Optimization Technique 1: Flash Attention
Starting with version 2.0, PyTorch has integrated a highly optimized and resource-friendly version of the attention mechanism called torch.nn.function.scaled_dot_product_attention (SDPA). Depending on the nature of the input, this function utilizes several fundamental optimizations. Its performance and memory efficiency outperform traditional attention models. Notably, the SDPA feature reflects the characteristics of flash attention technology, as highlighted in the research paper “Fast and Memory-Efficient Exact Attending with IO-Awareness” authored by Dao and his team.
If you are using Diffuser with PyTorch 2.0 or later versions and have access to SDPA features, these extensions will be applied automatically. Get started by setting up torch 2.0 or later versions using the official guidelines.
image = pipeline(caption, height =1024width =1536prior_timesteps=DEFAULT_STAGE_C_TIMESTEPS, prior_guidance_scale=4.0number of images per prompt =4).image
To learn more about how diffusers utilize SDPA, check out our documentation.
If you are using a version of Pytorch earlier than 2.0, you can still achieve memory-efficient attention using the xFormers library.
Pipeline.enable_xformers_memory_efficient_attention()
Optimization technique 2: Torch compilation
If you want even more performance, you can use torch.compile. For maximum performance, it is best to apply it to both the previous model and the main model of the decoder.
Pipeline.prior_prior = torch.compile(pipeline.prior_prior , mode=“Reducing overhead”full graph =truth) pipeline.decoder = torch.compile(pipeline.decoder, mode=“Reducing overhead”full graph =truth)
Note that during model compilation, the first inference step takes a long time (up to 2 minutes). You can then perform inference as usual.
image = pipeline(caption, height =1024width=1536prior_timesteps=DEFAULT_STAGE_C_TIMESTEPS, prior_guidance_scale=4.0number of images per prompt =4).image
And the good news is that this compilation is a one-time run. You can then experience consistently fast inference at the same image resolution. The initial investment in compilation is quickly offset by subsequent speed benefits. If you want to learn more about torch.compile and its nuances, check out the official documentation.

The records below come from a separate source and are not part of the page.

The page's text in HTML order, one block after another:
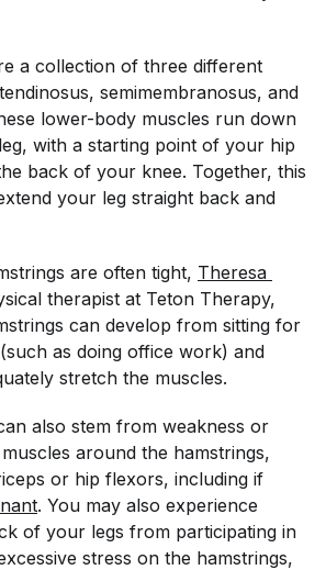
a collection of three different
semimembranosus, and
lower-body muscles run down
with a starting point of your hip
back of your knee. Together, this
your leg straight back and
are often tight, Theresa
therapist at Teton Therapy,
can develop from sitting for
as doing office work) and
stretch the muscles.
also stem from weakness or
around the hamstrings,
or hip flexors, including if
. You may also experience
of your legs from participating in
stress on the hamstrings,
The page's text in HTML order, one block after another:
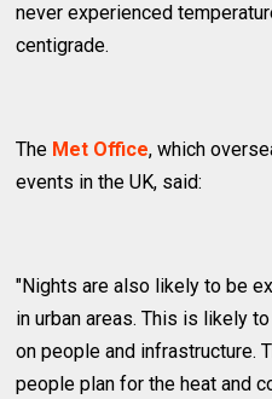
never experienced
centigrade.
The Met Office, which
events in the UK, said:
"Nights are also likely to be
in urban areas. This is likely
on people and infrastructure.
people plan for the heat and
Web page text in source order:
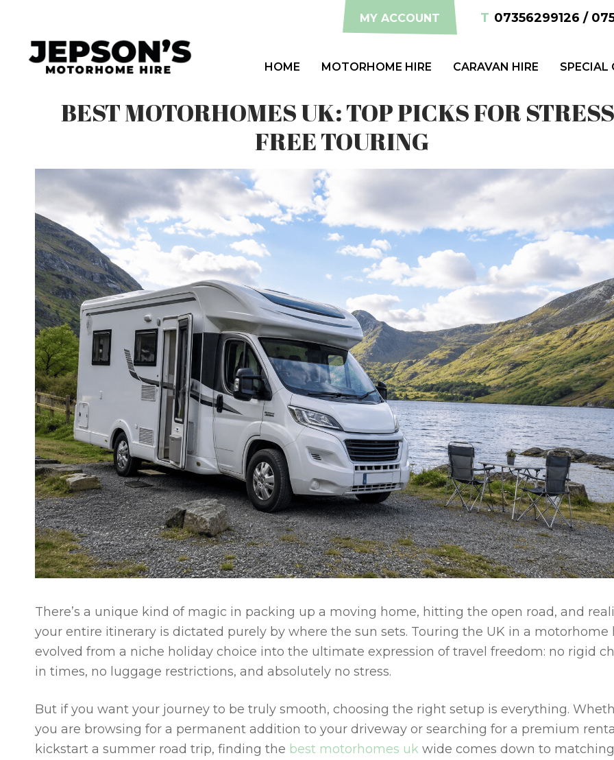
content
MY ACCOUNT T 07356299126 /
HOME MOTORHOME HIRE CARAVAN HIRE SPECIAL
BEST MOTORHOMES UK: TOP PICKS FOR
FREE TOURING
There’s a unique kind of magic in packing up a moving home, hitting the open road, and
your entire itinerary is dictated purely by where the sun sets. Touring the UK in a motorhome
evolved from a niche holiday choice into the ultimate expression of travel freedom: no rigid
in times, no luggage restrictions, and absolutely no stress.
But if you want your journey to be truly smooth, choosing the right setup is everything.
you are browsing for a permanent addition to your driveway or searching for a premium
kickstart a summer road trip, finding the best motorhomes uk wide comes down to
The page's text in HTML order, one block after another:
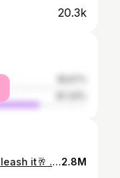
20.3k
Ur inner child is ageless , just unleash it🥂 . . . #trendingreels #reels #instagram #instagood #instadaily #reelitfeelit #udaipur #delhi #gurgaon #jaipur #goa #mumbai #pune #explore #travelphotography #travel #travelblogger2.8M
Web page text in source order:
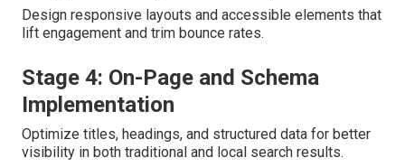
Design responsive layouts and accessible elements that
lift engagement and trim bounce rates.
Stage 4: On-Page and Schema
Implementation
Optimize titles, headings, and structured data for better
visibility in both traditional and local search results.
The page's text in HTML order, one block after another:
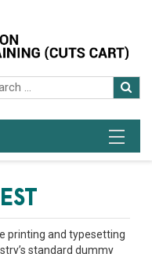
printing and typesetting
standard dummy
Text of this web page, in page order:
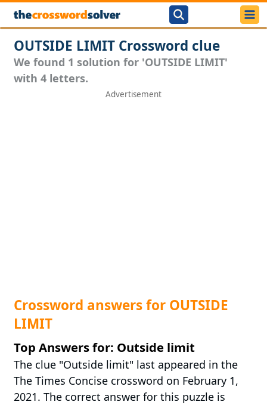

How was the model trained?
The ability to train this model was only possible through the computing resources provided by Stability AI. We would like to give a special thanks to Stability for giving us the opportunity to make this type of research available to even more people.
resource
For more information about this model, please refer to the official diffuser documentation. All checkpoints are located at the hub. You can try the demo here. If you’d like to discuss upcoming projects or contribute your own ideas, please join us on Discord. Training code and more can be found in the official GitHub repository.